'''

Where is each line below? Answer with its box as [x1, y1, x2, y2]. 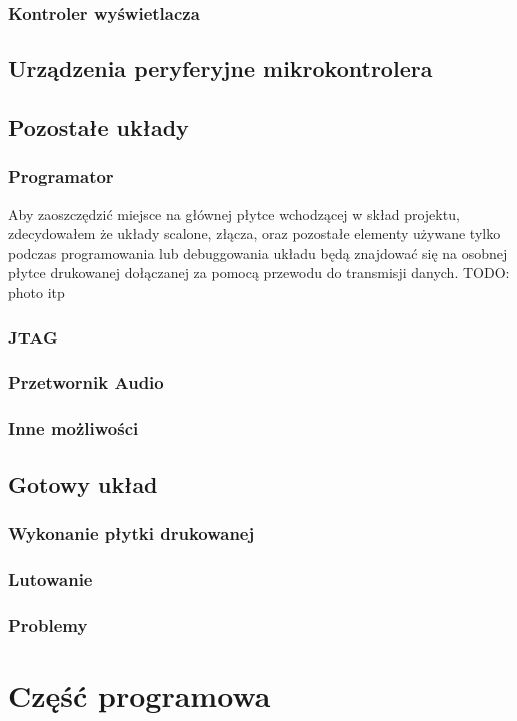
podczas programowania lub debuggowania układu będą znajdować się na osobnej [8, 242, 508, 263]
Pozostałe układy [8, 112, 189, 143]
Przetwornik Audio [8, 370, 164, 395]
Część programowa [8, 674, 271, 715]
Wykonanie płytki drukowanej [8, 520, 255, 545]
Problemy [8, 612, 88, 637]
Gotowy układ [8, 468, 158, 499]
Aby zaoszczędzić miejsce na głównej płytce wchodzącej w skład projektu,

'''

Work to complete
The output is the lines from the start of the data above through the line containing "Problemy [8, 612, 88, 637]", unchanged, with any picture left out.

Answer below
Where is each line below? Answer with its box as [x1, y1, x2, y2]. 
podczas programowania lub debuggowania układu będą znajdować się na osobnej [8, 242, 508, 263]
Pozostałe układy [8, 112, 189, 143]
Przetwornik Audio [8, 370, 164, 395]
Część programowa [8, 674, 271, 715]
Wykonanie płytki drukowanej [8, 520, 255, 545]
Problemy [8, 612, 88, 637]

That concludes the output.